Rossj wrote:
Okee dokee spoke briefly to Jeremy and his line is essentially
"Don't trust benchmarks that are sponsored by vendors whether that be Microsoft OR the Samba team".
So here's a
third party benchmark instead.
Fair 'nuf. Now here's the question that follows from this out-of-the-box comparison. If out-of-the-box, one server implements a perf feature that is unsafe (like ignoring requests to commit data to disk), but the other one doesn't, 95% of the time, you'll not notice, 5% of the time, you'll lose data (I'm making these numbers up). In that case, your benchmark will show that the server that doesn't flush is faster (it's doing fewer disk writes), but that's because the server isn't following the contract.
Is that a fair test?
At one point, someone far smarter than I said "If I don't have to follow the specification, I can make a system arbitrarily fast".
Lots of people cheat on benchmarks. We once benchmarked an email system that out-of-the-box didn't commit email messages to disk when receiving them. That meant that in the event of a power failure, they might lose user email. But out-of-the-box, they were faster than any other email system out there. You had to turn on the "reliable email delivery" option to make them commit the messages to disk - at which point their performance moved in line with everyone elses performance.
So was an out-of-the-box comparison fair in this case?
Unless you understand WHY NetBench is showing that Samba performs better than W2K3, you can't understand why the perf difference happened.
For example, some tests are disk bound, others are network card bound. Still others are cache bound, and others are CPU bound. All of this means that you might not be measuring the relative performance of the file&print servers, but instead are measuring the relative performance of the drivers for the hardware in the machine, and not the performance of the file server. The problem with this is that it means that your benchmark isn't repeatable on different hardware - it means that on THIS particular set of hardware, one performs better than the other, but on a different set of hardware, with different drivers, the opposite might be true.
For instance, it doesn't say that the test was performed on the same piece of hardware.
If it wasn't, how closely did they verify that the systems were identical? Things like chipset revisions can make huge differences in performance.
If it was, how did they isolate startup time effects? Did they vary the order of the tests to see if there were any effects?

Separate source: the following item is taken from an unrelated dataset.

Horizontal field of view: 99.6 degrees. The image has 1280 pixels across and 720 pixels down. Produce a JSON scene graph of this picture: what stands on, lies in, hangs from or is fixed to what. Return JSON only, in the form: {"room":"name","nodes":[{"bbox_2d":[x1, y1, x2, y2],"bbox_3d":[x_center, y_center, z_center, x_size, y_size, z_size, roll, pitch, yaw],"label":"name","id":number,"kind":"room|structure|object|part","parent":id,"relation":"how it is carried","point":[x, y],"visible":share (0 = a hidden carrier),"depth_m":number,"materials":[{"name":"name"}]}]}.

One comment they made was "NVidia Geforce FX 5600 (as if this matters)". Actually, it DOES matter, it can make a HUGE amount of difference. I remember some GDI benchmarks we were doing years ago. Two different seemingly identical machines were reporting 10% different times. We eventually ripped them apart and started swapping hardware. We finally realized that the difference was that one had one particular brand of network card plugged in, the other had a different brand of network card in - the slowness tracked with one of the network cards.
It appears that the NT4 workstations were just random workstations pulled from their lab - did they ensure that the workstations were identical? I don't recall, but I believe that netbench measures performance on the client machine, which means that you need to keep your clients just as identical as the server. I'm also surprised that they're saying that NT4 clients were faster than W2K or XP clients - it's entirely possible, but it's surprising.

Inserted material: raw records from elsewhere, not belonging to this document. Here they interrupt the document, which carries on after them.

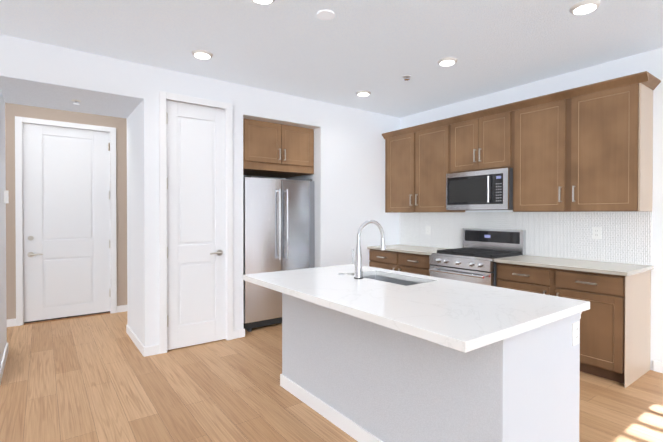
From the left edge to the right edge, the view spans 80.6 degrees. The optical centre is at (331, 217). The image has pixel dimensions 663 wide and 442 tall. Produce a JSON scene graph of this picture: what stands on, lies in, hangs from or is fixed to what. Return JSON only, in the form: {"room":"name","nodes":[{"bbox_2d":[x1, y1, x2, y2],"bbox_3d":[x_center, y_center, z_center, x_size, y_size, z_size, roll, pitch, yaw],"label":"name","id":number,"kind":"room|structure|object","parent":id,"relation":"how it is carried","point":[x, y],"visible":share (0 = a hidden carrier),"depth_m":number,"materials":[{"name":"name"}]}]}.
{"room":"kitchen","nodes":[
{"label":"kitchen","id":0,"kind":"room"},
{"bbox_2d":[0,34,399,364],"bbox_3d":[-2.482,-0.063,3.807,7.980,2.787,0.950,0,1,-37],"label":"wall","id":1,"kind":"structure","parent":0,"point":[38,80],"depth_m":4.30,"materials":[{"name":"white paint"}]},
{"bbox_2d":[0,343,7,374],"bbox_3d":[-2.924,1.287,3.490,0.013,0.092,0.950,0,1,-37],"label":"baseboard","id":2,"kind":"structure","parent":1,"relation":"attached to","point":[4,358],"depth_m":3.47,"materials":[{"name":"white wood"}]},
{"bbox_2d":[4,190,8,202],"bbox_3d":[-3.079,-0.193,3.700,0.030,0.120,0.090,0,1,-37],"label":"light switch","id":3,"kind":"object","parent":1,"relation":"attached to","point":[6,193],"depth_m":3.67,"materials":[{"name":"white plastic"}]},
{"bbox_2d":[7,318,15,326],"bbox_3d":[-5.236,1.285,3.731,3.470,0.092,0.013,0,1,-37],"label":"baseboard","id":4,"kind":"structure","parent":1,"relation":"attached to","point":[10,322],"depth_m":4.73,"materials":[{"name":"white wood"}]},
{"bbox_2d":[15,116,116,325],"bbox_3d":[-3.428,0.045,5.106,1.083,2.550,0.098,0,1,-37],"label":"door frame","id":5,"kind":"structure","parent":1,"relation":"attached to","point":[19,121],"depth_m":4.83,"materials":[{"name":"white wood"}]},
{"bbox_2d":[23,123,110,322],"bbox_3d":[-3.409,0.071,5.080,0.936,2.472,0.112,0,1,-37],"label":"entry door","id":6,"kind":"structure","parent":1,"relation":"in","point":[66,217],"depth_m":5.07,"materials":[{"name":"white paint"}]},
{"bbox_2d":[117,305,126,312],"bbox_3d":[-1.585,1.264,6.433,3.447,0.092,0.013,0,1,-37],"label":"baseboard","id":7,"kind":"structure","parent":1,"relation":"attached to","point":[123,308],"depth_m":5.44,"materials":[{"name":"white wood"}]},
{"bbox_2d":[126,325,146,356],"bbox_3d":[-2.070,1.282,4.114,0.013,0.092,0.963,0,1,-37],"label":"baseboard","id":8,"kind":"structure","parent":1,"relation":"attached to","point":[143,350],"depth_m":4.01,"materials":[{"name":"white wood"}]},
{"bbox_2d":[166,100,225,349],"bbox_3d":[-1.379,0.078,4.029,0.612,2.477,0.102,0,1,-37],"label":"pantry door","id":9,"kind":"structure","parent":1,"relation":"in","point":[196,231],"depth_m":4.03,"materials":[{"name":"white paint"}]},
{"bbox_2d":[159,91,232,353],"bbox_3d":[-1.391,0.051,4.051,0.748,2.556,0.078,0,1,-37],"label":"door frame","id":10,"kind":"structure","parent":1,"relation":"attached to","point":[163,98],"depth_m":3.90,"materials":[{"name":"white wood"}]},
{"bbox_2d":[243,118,313,177],"bbox_3d":[-0.846,-0.852,5.026,1.038,0.576,0.778,0,1,-37],"label":"upper cabinet","id":11,"kind":"object","parent":1,"relation":"attached to","point":[277,150],"visible":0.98,"depth_m":4.75,"materials":[{"name":"brown wood"}]},
{"bbox_2d":[0,311,662,441],"bbox_3d":[-0.578,1.401,1.246,8.280,0.100,9.830,0,1,-37],"label":"floor","id":12,"kind":"structure","parent":0,"point":[98,378],"depth_m":2.94,"materials":[{"name":"brown wood"}]},
{"bbox_2d":[243,175,314,331],"bbox_3d":[-0.805,0.416,5.035,0.963,1.807,0.798,0,1,-37],"label":"refrigerator","id":13,"kind":"object","parent":12,"relation":"on","point":[278,224],"visible":0.48,"depth_m":4.68,"materials":[{"name":"grey metal"}]},
{"bbox_2d":[367,248,429,275],"bbox_3d":[1.101,0.877,5.175,0.618,0.882,1.120,0,1,-37],"label":"base cabinet","id":14,"kind":"object","parent":12,"relation":"on","point":[407,262],"depth_m":4.96,"materials":[{"name":"brown wood"}]},
{"bbox_2d":[371,244,448,255],"bbox_3d":[1.090,0.421,5.163,0.646,0.030,1.122,0,1,-37],"label":"countertop","id":15,"kind":"structure","parent":14,"relation":"on","point":[419,250],"depth_m":5.10,"materials":[{"name":"white stone"}]},
{"bbox_2d":[280,292,581,441],"bbox_3d":[0.472,0.908,2.592,0.811,0.864,1.866,0,1,-37],"label":"kitchen island","id":16,"kind":"object","parent":12,"relation":"on","point":[372,354],"depth_m":1.99,"materials":[{"name":"white wood"}]},
{"bbox_2d":[243,264,589,355],"bbox_3d":[0.340,0.456,2.495,1.085,0.040,1.933,0,1,-37],"label":"island countertop","id":17,"kind":"structure","parent":16,"relation":"on","point":[460,316],"depth_m":2.02,"materials":[{"name":"white stone"}]},
{"bbox_2d":[338,220,385,278],"bbox_3d":[0.227,0.225,2.922,0.291,0.415,0.255,0,1,-37],"label":"faucet","id":18,"kind":"object","parent":17,"relation":"on","point":[358,274],"depth_m":2.78,"materials":[{"name":"silver metal"}]},
{"bbox_2d":[363,275,420,285],"bbox_3d":[0.419,0.578,2.843,0.344,0.210,0.654,0,1,-37],"label":"sink","id":19,"kind":"object","parent":17,"relation":"in","point":[405,281],"depth_m":3.02,"materials":[{"name":"silver metal"}]},
{"bbox_2d":[429,228,525,286],"bbox_3d":[1.603,0.733,4.371,0.746,1.185,0.758,0,1,-37],"label":"range","id":20,"kind":"object","parent":12,"relation":"on","point":[471,260],"visible":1,"depth_m":4.29,"materials":[{"name":"grey metal"}]},
{"bbox_2d":[496,264,653,387],"bbox_3d":[2.215,0.889,3.670,0.618,0.882,1.090,0,1,-37],"label":"base cabinet","id":21,"kind":"object","parent":12,"relation":"on","point":[615,328],"depth_m":3.23,"materials":[{"name":"brown wood"}]},
{"bbox_2d":[495,256,653,275],"bbox_3d":[2.209,0.433,3.651,0.646,0.030,1.110,0,1,-37],"label":"countertop","id":22,"kind":"structure","parent":21,"relation":"on","point":[608,268],"depth_m":3.48,"materials":[{"name":"white stone"}]},
{"bbox_2d":[0,0,662,117],"bbox_3d":[-0.578,-1.486,1.224,8.280,0.100,9.830,0,1,-37],"label":"ceiling","id":23,"kind":"structure","parent":0,"point":[379,49],"depth_m":3.19,"materials":[{"name":"white paint"}]},
{"bbox_2d":[71,99,80,104],"bbox_3d":[-2.467,-1.114,3.778,0.080,0.034,0.080,0,1,-43],"label":"detector","id":24,"kind":"object","parent":23,"relation":"attached to","point":[76,101],"depth_m":3.77,"materials":[{"name":"white plastic"}]},
{"bbox_2d":[191,49,212,58],"bbox_3d":[-1.148,-1.442,3.472,0.183,0.023,0.183,0,1,-43],"label":"recessed light","id":25,"kind":"object","parent":23,"relation":"in","point":[199,53],"depth_m":3.43,"materials":[{"name":"white plastic"}]},
{"bbox_2d":[252,0,274,3],"bbox_3d":[-0.449,-1.435,2.546,0.183,0.023,0.183,0,1,-43],"label":"recessed light","id":26,"kind":"object","parent":23,"relation":"in","point":[257,1],"depth_m":2.58,"materials":[{"name":"white plastic"}]},
{"bbox_2d":[317,9,333,19],"bbox_3d":[-0.041,-1.442,2.785,0.123,0.011,0.123,0,0,9],"label":"smoke detector","id":27,"kind":"object","parent":23,"relation":"in","point":[325,14],"depth_m":2.77,"materials":[{"name":"white plastic"}]},
{"bbox_2d":[356,90,370,95],"bbox_3d":[0.374,-1.451,4.585,0.183,0.023,0.183,0,0,14],"label":"recessed light","id":28,"kind":"object","parent":23,"relation":"in","point":[362,92],"depth_m":4.54,"materials":[{"name":"white plastic"}]},
{"bbox_2d":[403,75,410,80],"bbox_3d":[0.779,-1.441,4.046,0.080,0.034,0.080,0,1,-43],"label":"detector","id":29,"kind":"object","parent":23,"relation":"attached to","point":[407,77],"depth_m":4.03,"materials":[{"name":"white plastic"}]},
{"bbox_2d":[437,57,457,65],"bbox_3d":[1.076,-1.443,3.637,0.183,0.023,0.183,0,1,-43],"label":"recessed light","id":30,"kind":"object","parent":23,"relation":"in","point":[447,61],"depth_m":3.60,"materials":[{"name":"white plastic"}]},
{"bbox_2d":[569,0,600,14],"bbox_3d":[1.738,-1.436,2.683,0.183,0.023,0.183,0,1,-43],"label":"recessed light","id":31,"kind":"object","parent":23,"relation":"in","point":[584,7],"depth_m":2.65,"materials":[{"name":"white plastic"}]},
{"bbox_2d":[400,47,662,369],"bbox_3d":[2.647,-0.062,3.710,0.149,2.787,9.690,0,1,-37],"label":"wall","id":32,"kind":"structure","parent":0,"point":[629,237],"depth_m":3.86,"materials":[{"name":"white paint"}]},
{"bbox_2d":[382,123,464,212],"bbox_3d":[1.242,-0.601,5.222,0.322,1.069,1.195,0,1,-37],"label":"upper cabinet","id":33,"kind":"object","parent":32,"relation":"attached to","point":[417,163],"depth_m":5.09,"materials":[{"name":"brown wood"}]},
{"bbox_2d":[426,226,429,234],"bbox_3d":[1.326,0.179,5.365,0.008,0.116,0.072,0,1,-37],"label":"electrical outlet plate","id":34,"kind":"object","parent":32,"relation":"attached to","point":[427,227],"depth_m":5.36,"materials":[{"name":"white plastic"}]},
{"bbox_2d":[454,107,513,172],"bbox_3d":[1.782,-0.826,4.489,0.322,0.607,0.777,0,1,-37],"label":"upper cabinet","id":35,"kind":"object","parent":32,"relation":"attached to","point":[481,142],"depth_m":4.33,"materials":[{"name":"brown wood"}]},
{"bbox_2d":[446,168,512,209],"bbox_3d":[1.733,-0.299,4.457,0.444,0.434,0.770,0,1,-37],"label":"microwave","id":36,"kind":"object","parent":35,"relation":"attached to","point":[491,189],"visible":0.96,"depth_m":4.29,"materials":[{"name":"grey metal"}]},
{"bbox_2d":[510,79,653,211],"bbox_3d":[2.338,-0.590,3.741,0.322,1.069,1.090,0,1,-37],"label":"upper cabinet","id":37,"kind":"object","parent":32,"relation":"attached to","point":[587,148],"depth_m":3.52,"materials":[{"name":"brown wood"}]},
{"bbox_2d":[593,227,600,238],"bbox_3d":[2.534,0.151,3.733,0.008,0.116,0.072,0,1,-37],"label":"electrical outlet plate","id":38,"kind":"object","parent":32,"relation":"attached to","point":[596,232],"depth_m":3.73,"materials":[{"name":"white plastic"}]},
{"bbox_2d":[653,360,662,372],"bbox_3d":[4.134,1.302,1.592,0.013,0.092,4.500,0,1,-37],"label":"baseboard","id":39,"kind":"structure","parent":32,"relation":"attached to","point":[657,366],"depth_m":3.37,"materials":[{"name":"white wood"}]}
]}

They also are making assumptions about the number of clients - they're assuming that the test isn't bottlenecked on the client, so they're assuming it's ok to let the benchmark simulate multiple clients from a single machine - they measured small numbers of clients, and extrapolated that the results they saw with small numbers of clients would be relevent with large numbers of clients - this may be true, but it may not.
Bottom line: Benchmarking is hard. Really, Really Hard. If you REALLY don't know what you're doing, it's unbelievably easy to generate results that appear to say one thing that are instead effectively meaningless.
That's why if you look at real-world benchmark results, they typically spend more time describing their configuration than they do describing their result - because professional benchmarkers realize that even tiny changes to the configuration can have HUGE results in the results, so they make sure that every possible variable has been accounted for to ensure that they're really measuring what should be measured.